96-well half-area plates (Corning cat. #3690, Thermo Fisher Scientific) were coated overnight at 4°C with 2 ug/ml of mouse anti-His-tag antibody (Invitrogen cat. #MA1-21315-1MG, Thermo Fisher Scientific) in PBS. Plates were washed 3 times with PBS plus 0.05% Tween20 (PBST) and blocked with 3% (wt/vol) bovine serum albumin (BSA) in PBS for 1 h. After removal of the blocking buffer, the plates were incubated with His-tagged spike proteins at a concentration of 5 ug/ml in 1% BSA plus PBS-T for 1.5 hr at room temperature.

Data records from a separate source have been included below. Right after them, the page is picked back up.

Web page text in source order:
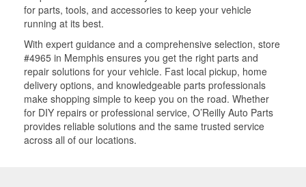
for parts, tools, and accessories to keep your vehicle
running at its best.
With expert guidance and a comprehensive selection, store
#4965 in Memphis ensures you get the right parts and
repair solutions for your vehicle. Fast local pickup, home
delivery options, and knowledgeable parts professionals
make shopping simple to keep you on the road. Whether
for DIY repairs or professional service, O’Reilly Auto Parts
provides reliable solutions and the same trusted service
across all of our locations.
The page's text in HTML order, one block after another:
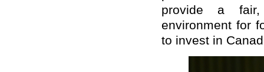
provide a fair,
environment for
to invest in
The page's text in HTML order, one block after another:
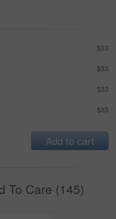
$33
$33
$33
$33
Add to cart
To Care (145)
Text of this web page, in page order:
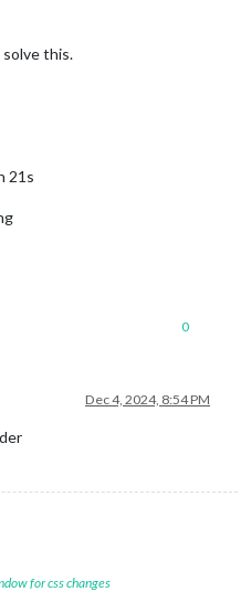
this.
21s
0
Dec 4, 2024, 8:54 PM
for css changes
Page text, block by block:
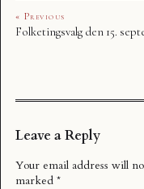
« Previous
Folketingsvalg den 15.
Leave a Reply
Your email address will
marked *
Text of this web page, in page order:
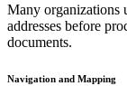
Many organizations
addresses before
documents.
Navigation and Mapping
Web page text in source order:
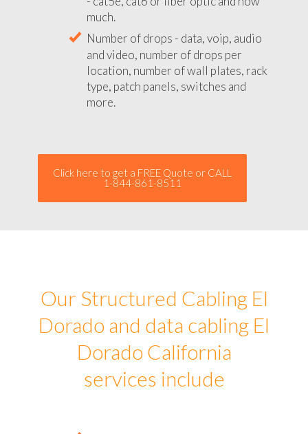
much.
Number of drops - data, voip, audio
and video, number of drops per
location, number of wall plates, rack
type, patch panels, switches and
more.
Click here to get a FREE Quote or CALL
1-844-861-8511
Our Structured Cabling El
Dorado and data cabling El
Dorado California
services include
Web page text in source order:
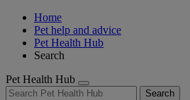
Home
Pet help and advice
Pet Health Hub
Search
Pet Health Hub
Search
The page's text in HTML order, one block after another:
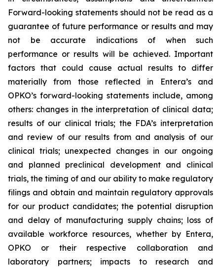
Forward-looking statements should not be read as a
guarantee of future performance or results and may
not be accurate indications of when such
performance or results will be achieved. Important
factors that could cause actual results to differ
materially from those reflected in Entera’s and
OPKO’s forward-looking statements include, among
others: changes in the interpretation of clinical data;
results of our clinical trials; the FDA’s interpretation
and review of our results from and analysis of our
clinical trials; unexpected changes in our ongoing
and planned preclinical development and clinical
trials, the timing of and our ability to make regulatory
filings and obtain and maintain regulatory approvals
for our product candidates; the potential disruption
and delay of manufacturing supply chains; loss of
available workforce resources, whether by Entera,
OPKO or their respective collaboration and
laboratory partners; impacts to research and
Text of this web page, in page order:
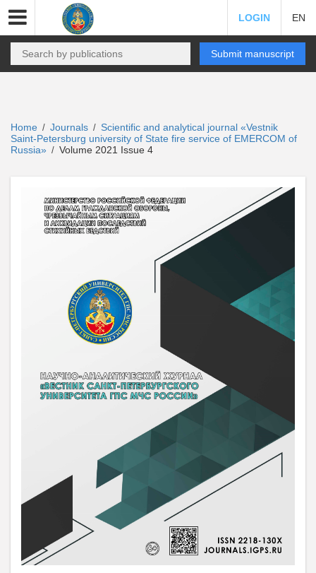
LOGIN EN
Submit manuscript
Home / Journals / Scientific and analytical journal «Vestnik
Saint-Petersburg university of State fire service of EMERCOM of
Russia» / Volume 2021 Issue 4
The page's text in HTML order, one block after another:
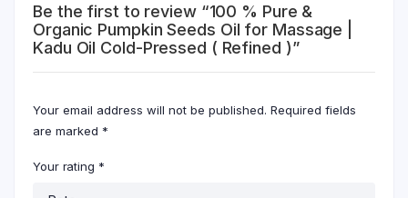
Be the first to review “100 % Pure &
Organic Pumpkin Seeds Oil for Massage |
Kadu Oil Cold-Pressed ( Refined )”
Your email address will not be published. Required fields
are marked *
Your rating *
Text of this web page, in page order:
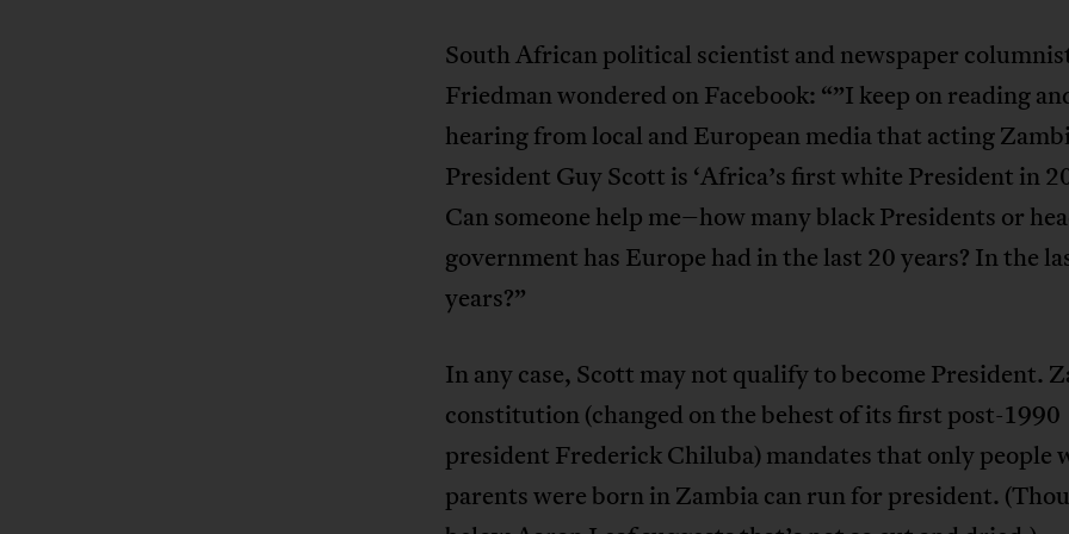
South African political scientist and newspaper
Friedman wondered on Facebook: “”I keep on reading
hearing from local and European media that acting
President Guy Scott is ‘Africa’s first white President in
Can someone help me–how many black Presidents or
government has Europe had in the last 20 years? In the
years?”
In any case, Scott may not qualify to become President.
constitution (changed on the behest of its first post-1990
president Frederick Chiluba) mandates that only people
parents were born in Zambia can run for president.
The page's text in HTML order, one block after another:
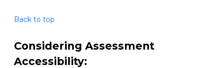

After a washing step, perturbed and lotus serum samples were added in 3-fold serial dilutions in 1% BSA/pBS-T starting from 1:30 and 1:40 dilution, respectively, and incubated for 1.5 hr. CR3022 and DEN3 human antibodies were used as a positive and negative control, respectively, and added in 3-fold serial dilutions in 1% BSA/PBS-T starting at 10 ug/ml. After the washes, a secondary antibody conjugated with alkaline phosphatase (AffiniPure goat anti-human IgG Fc fragment specific, Jackson ImmunoResearch Laboratories cat. #109-055-008) diluted 1:1000 in 1% BSA/PBS-T, was added to each well. After 1 h of incubation, the plates were washed and developed using alkaline phosphatase substrate pNPP tablets (Sigma cat. #S0942–200TAB) dissolved in a stain buffer. The absorbance was measured after 8, 20, and 30 minutes, and was recorded at an optical density of 405 nm (OD405) using a VersaMax microplate reader (Molecular Devices), where data were collected using SoftMax software version 5.4. The wells without the addition of serum served as a background control.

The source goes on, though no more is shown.